Şu an kaçıncı nefesteyiz? Bu sorunun cevabını tam olarak net bir şekilde veremeyeceğimiz gibi, yalın olmayan hayatın, kaçıncı gizinde olduğumuzun da cevabı hep meçhul olarak kalacaktır.

İnsanlığın dünya üzerinde ki meçhul sürüklenişleri, insanı hep arayışta tutar. Keşfetmelerle, aydınlığa biraz daha yakın olmayı ve aydınlığın daim olmasını isteriz.
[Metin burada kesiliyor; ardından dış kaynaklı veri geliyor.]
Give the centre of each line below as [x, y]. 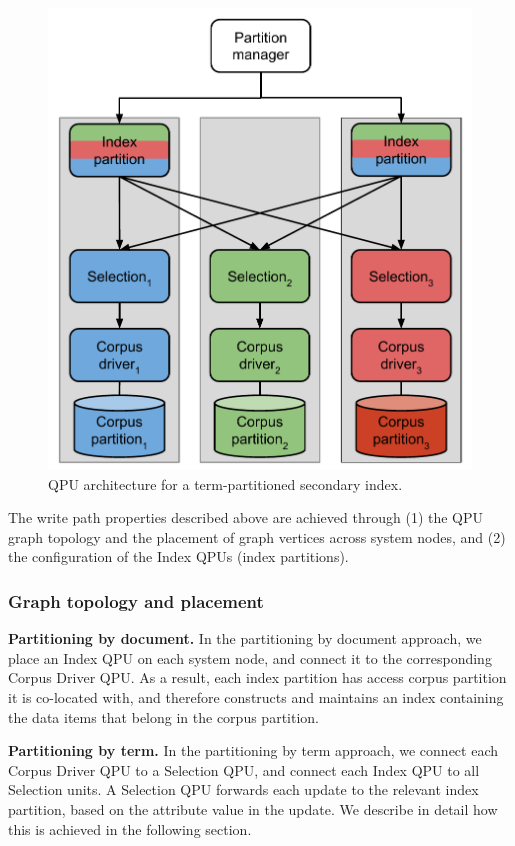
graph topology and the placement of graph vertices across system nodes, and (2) [257, 536]
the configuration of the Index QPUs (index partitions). [178, 556]
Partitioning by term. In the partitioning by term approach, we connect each [253, 750]
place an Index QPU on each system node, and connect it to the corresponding [250, 657]
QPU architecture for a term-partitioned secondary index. [225, 483]
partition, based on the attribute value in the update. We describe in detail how [253, 808]
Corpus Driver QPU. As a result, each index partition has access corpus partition [257, 677]
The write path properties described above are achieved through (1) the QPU [246, 517]
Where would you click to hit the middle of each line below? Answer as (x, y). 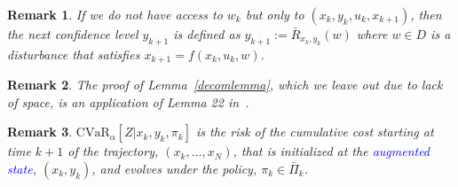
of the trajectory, (113, 151)
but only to (275, 14)
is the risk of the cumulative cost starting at (315, 132)
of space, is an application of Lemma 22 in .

Fakat çoğu insan, farkındasız bir yaşamı tercih eder ve her farkındasız insan, nesli gerilemeye maruz bırakır. Farkındasızlık, amaçsız bir yaşama yol açar.

Amaçsızlık, gelişimsizliği sağlar ve yaşama amacı belli olmayan insana her şey anlamsız gelir.

Amaçsız insanların kişiliğinde ki değer sistemi zamanla yok olur.

Peki, farkındalıklı bir yaşamı tercih etmiş bir insan amaçsız olabilir mi?

Farkında olarak yaşamayı tercih eden insanlar, yaşamlarını anlamlı hale getirebilmek için sürekli bir çaba içerisinde olurlar. Amaçları, kişiliklerinde bulundurdukları değerler sistemine göre şekillenir.

Birde değeri değersizleştiren kişilikler vardır. Bu kişilikler, genel olarak hayattan yakınır ve hayat bu insanların zihninde süreklilikle anlamsızlaşır. Hiçbir şeyden zevk alamazlar, huzursuzluklarıysa hazsızlıklarının cabasıdır.

Ayrıca, değeri değersizleştiren kişilikler arasında, başka insanların hayallerini yaşayanlarsa oldukça fazladır.

Bu insanlar, yaşamın kısalığının farkına varamazlar ve sahip oldukları her şeyi bir “hiç” olarak görürler.

Sahip olduklarından kastım; sahip oldukları maddeler manasında değil, hayatlarına dahil olan her şeydir.

Bu duruma örnek verecek olursak; genel olarak, bir insanın, bir yakını vefat ettiğinde “keşke” kelimesi fazlasıyla yakınmalarda yer alır. 

Yaşarken değeri bilinmeyen bir insanın öldüğünde değerinin bilinmesi, ne utanç verici bir durumdur!

Değerlerin değerinin bilinmesi için illa bir vakanın oluşması mı gereklidir?

İlla üzücü bir olayın yaşanması mı gereklidir?

İnsanlık, farkındasız ve hissiz bir yaşamdan vazgeçmemekte neden bu kadar direnir?

Farkındalıklı olarak değerleri koruyan,gelişime önem veren ve huzursuzluklara yol açan her tür saçmalığı yaşam döngüsünden yok eden bir insan olmak çok zor olmamalıdır.

Ölüme doğru olan bu yolda, aldığımız her nefesin bir anlamı olmalıdır.

Ölüme doğru olan bu yolda, aldığımız her nefeste “İnsan” sıfatını tam anlamıyla karşılamak gereklidir.

“İnsan” sıfatını tam anlamıyla karşılamak içinse;

vicdanın oluşturduğu ahlaki değerlerle ilerlemek ve doğruları her zaman savunup, gerçeklerle bütünleşmek gerekir.